2) Waterfilling makes it necessary for an adversary to run a larger number of relays. Apart from the costs of service providers, this large number of relays need to be managed in an apparently independent way, otherwise they would become suspicious to community members, like nusenu who is doing a great job spotting all anomalies. It seems plausible that running 100 relays in such a way that they look independent is at least as difficult as doing that with 10 relays.
Why is running a large number of relays more noticeable than running a high-bandwidth relay? Actually, it seems, if anything, *less* noticeable. An attacker could even indicate that all the relays are in the same family, and there is no Tor policy that would kick them out of the network for being “too large” of a family. If Tor wants to limit the size of single entities, then they would have to kick out some large existing families (Team Cymru,
torservers.net, and the Chaos Communicration Congress come to mind), and moreover such a policy could apply equally well to total amounts of bandwidth as to total number of relays.
3) The question of the protection from relays, ASes or IXPs is puzzling, and we do not have a strong opinion about it. We focused on relays because they are what is available to any attacker, compared to ASes or IXPs which are more specific adversaries. But, if there is a consensus that ASes or IXPs should rather be considered as the main target, it is easy to implement waterfilling at the AS or IXP level rather than at the IP level: just aggregate the bandwidth relayed per AS or IXP, and apply the waterfilling level computation method to them. Or we could mix the weights obtained for all these adversaries, in order to get some improvement against all of them instead of an improvement against only one and being agnostic about the others.
This suggestion of applying waterfilling to individual ASes is intriguing, but would require some a more developed design and argument. Would the attacker model be one that has a fixed cost to compromise/observe a given AS?

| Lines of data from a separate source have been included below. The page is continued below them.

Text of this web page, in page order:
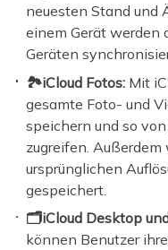
neuesten Stand und
einem Gerät werden
Geräten
🏞️iCloud Fotos: Mit
gesamte Foto- und
speichern und so
zugreifen.
ursprünglichen
gespeichert.
🗂️iCloud Desktop
können Benutzer
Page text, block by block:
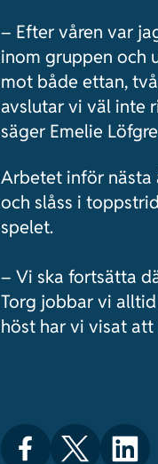
– Efter våren var
inom gruppen och
mot både ettan,
avslutar vi väl inte
säger Emelie
Arbetet inför nästa
och slåss i
spelet.
– Vi ska fortsätta
Torg jobbar vi
höst har vi visat att
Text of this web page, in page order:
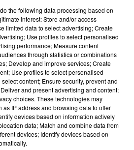
2026
DU SOL annonce un nouvel
après sa tournée mondiale
et Amélie Lens dévoilent leur
do the following data processing based on
interest: Store and/or access
limited data to select advertising; Create
Use profiles to select personalised
performance; Measure content
through statistics or combinations
Develop and improve services; Create
Use profiles to select personalised
content; Ensure security, prevent and
and present advertising and content;
choices. These technologies may
as IP address and browsing data to offer
devices based on information actively
data; Match and combine data from
devices; Identify devices based on
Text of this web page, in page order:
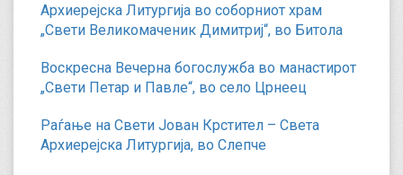
Архиерејска Литургија во соборниот храм
„Свети Великомаченик Димитриј“, во Битола
Воскресна Вечерна богослужба во манастирот
„Свети Петар и Павле“, во село Црнеец
Раѓање на Свети Јован Крстител – Света
Архиерејска Литургија, во Слепче
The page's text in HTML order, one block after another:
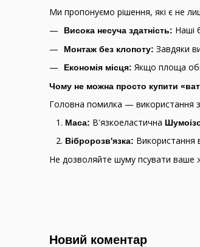
Ми пропонуємо рішення, які є не
Висока несуча здатність: Наші
Монтаж без клопоту: Завдяки
Економія місця: Якщо площа
Чому не можна просто купити
Головна помилка — використання
Маса: В'язкоеластична
Вібророзв'язка: Використання
Не дозволяйте шуму псувати ваше
Новий коментар
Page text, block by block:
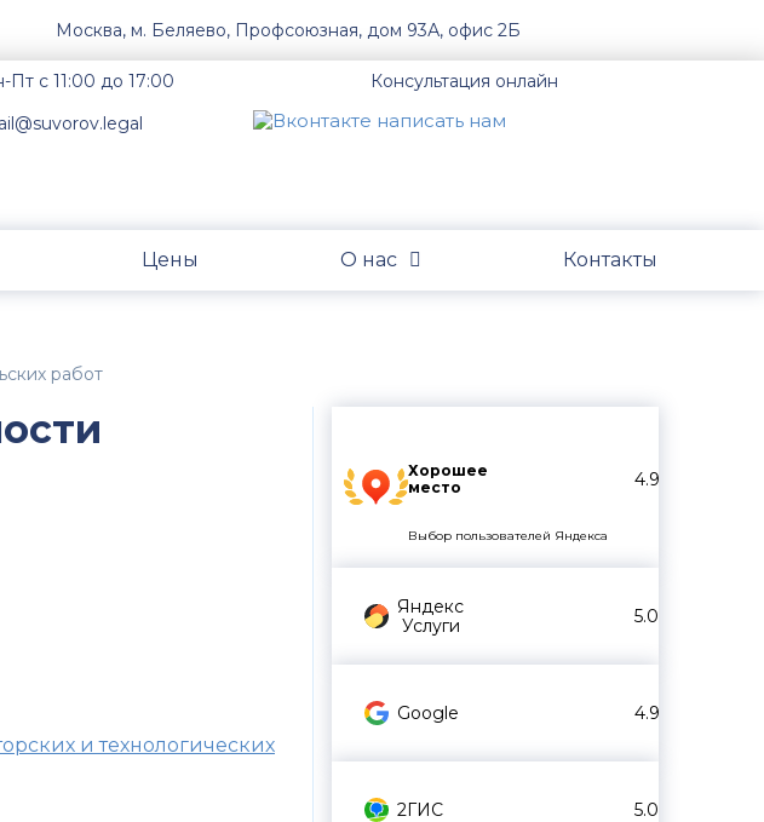
Москва, м. Беляево, Профсоюзная, дом 93А, офис 2Б
Пт с 11:00 до 17:00
Консультация онлайн
Цены О нас Контакты
работ
Хорошее
место
4.9
Выбор пользователей Яндекса
Яндекс
Услуги
5.0
Google 4.9
2ГИС 5.0
и технологических

4) More fundamentally, since the fundamental idea of Tor is to mix traffic through a large number of relays, it seems to be a sound design principle to make the choice of the critical relays as uniform as possible, as Waterfilling aims to do. A casual Tor user may be concerned to see that his traffic is very likely to be routed through a very small number of top relays, and this effect is likely to increase as soon as a multi-cores compliant implementation of Tor rises (rust dev). Current top relays which suffer from the main CPU bottleneck will probably be free to relay even more bandwidth than they already do, and gain an even more disproportionate consensus weight. Waterfilling might prevent that, and keep those useful relays doing their job at the middle position of paths.

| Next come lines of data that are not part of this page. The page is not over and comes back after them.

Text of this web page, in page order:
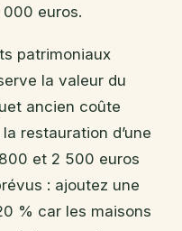
euros.
patrimoniaux
la valeur du
ancien coûte
restauration d’une
et 2 500 euros
: ajoutez une
% car les maisons
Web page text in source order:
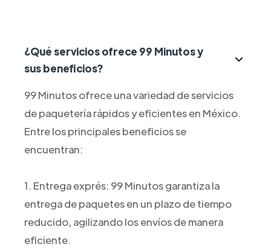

I disagree that uniform relay selection is a sound design principle. Instead, one should consider various likely attackers and consider what design maximizes the attack cost (or maybe maximizes the minimum design cost among likely attackers). In the absence of detailed attacker information, a good design principle might be for clients to choose “diverse” relays, where diversity should take into account country, operator, operating system, AS, IXP connectivity, among other things.